*** Records to process Section Begins ***

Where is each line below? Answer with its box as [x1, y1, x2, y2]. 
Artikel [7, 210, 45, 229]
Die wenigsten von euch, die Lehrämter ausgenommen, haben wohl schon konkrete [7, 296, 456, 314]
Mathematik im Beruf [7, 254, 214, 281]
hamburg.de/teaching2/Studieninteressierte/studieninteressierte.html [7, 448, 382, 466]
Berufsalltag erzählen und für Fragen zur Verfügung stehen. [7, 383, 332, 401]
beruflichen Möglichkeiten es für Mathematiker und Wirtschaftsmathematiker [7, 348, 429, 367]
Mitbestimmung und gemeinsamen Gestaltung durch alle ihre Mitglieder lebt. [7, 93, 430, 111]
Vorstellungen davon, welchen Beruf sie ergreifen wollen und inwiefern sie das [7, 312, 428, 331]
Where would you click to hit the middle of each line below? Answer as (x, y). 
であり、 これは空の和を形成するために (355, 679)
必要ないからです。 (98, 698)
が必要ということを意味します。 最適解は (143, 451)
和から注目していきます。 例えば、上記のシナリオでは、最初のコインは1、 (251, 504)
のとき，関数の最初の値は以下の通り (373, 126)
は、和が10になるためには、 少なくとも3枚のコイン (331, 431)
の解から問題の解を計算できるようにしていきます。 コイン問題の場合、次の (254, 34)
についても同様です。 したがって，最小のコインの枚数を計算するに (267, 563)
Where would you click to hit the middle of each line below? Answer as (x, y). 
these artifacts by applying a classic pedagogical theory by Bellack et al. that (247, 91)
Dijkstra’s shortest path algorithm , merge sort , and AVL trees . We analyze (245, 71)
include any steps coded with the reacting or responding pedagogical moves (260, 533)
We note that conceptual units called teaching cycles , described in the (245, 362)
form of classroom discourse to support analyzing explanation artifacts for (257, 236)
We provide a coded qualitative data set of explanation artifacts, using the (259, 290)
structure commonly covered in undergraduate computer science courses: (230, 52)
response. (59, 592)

*** Records to process Section Ends ***

§ Directions for this task:
In full and without error, retype the entries above.

§ Task output:
Where is each line below? Answer with its box as [x1, y1, x2, y2]. 
Artikel [7, 210, 45, 229]
Die wenigsten von euch, die Lehrämter ausgenommen, haben wohl schon konkrete [7, 296, 456, 314]
Mathematik im Beruf [7, 254, 214, 281]
hamburg.de/teaching2/Studieninteressierte/studieninteressierte.html [7, 448, 382, 466]
Berufsalltag erzählen und für Fragen zur Verfügung stehen. [7, 383, 332, 401]
beruflichen Möglichkeiten es für Mathematiker und Wirtschaftsmathematiker [7, 348, 429, 367]
Mitbestimmung und gemeinsamen Gestaltung durch alle ihre Mitglieder lebt. [7, 93, 430, 111]
Vorstellungen davon, welchen Beruf sie ergreifen wollen und inwiefern sie das [7, 312, 428, 331]
Where would you click to hit the middle of each line below? Answer as (x, y). 
であり、 これは空の和を形成するために (355, 679)
必要ないからです。 (98, 698)
が必要ということを意味します。 最適解は (143, 451)
和から注目していきます。 例えば、上記のシナリオでは、最初のコインは1、 (251, 504)
のとき，関数の最初の値は以下の通り (373, 126)
は、和が10になるためには、 少なくとも3枚のコイン (331, 431)
の解から問題の解を計算できるようにしていきます。 コイン問題の場合、次の (254, 34)
についても同様です。 したがって，最小のコインの枚数を計算するに (267, 563)
Where would you click to hit the middle of each line below? Answer as (x, y). 
these artifacts by applying a classic pedagogical theory by Bellack et al. that (247, 91)
Dijkstra’s shortest path algorithm , merge sort , and AVL trees . We analyze (245, 71)
include any steps coded with the reacting or responding pedagogical moves (260, 533)
We note that conceptual units called teaching cycles , described in the (245, 362)
form of classroom discourse to support analyzing explanation artifacts for (257, 236)
We provide a coded qualitative data set of explanation artifacts, using the (259, 290)
structure commonly covered in undergraduate computer science courses: (230, 52)
response. (59, 592)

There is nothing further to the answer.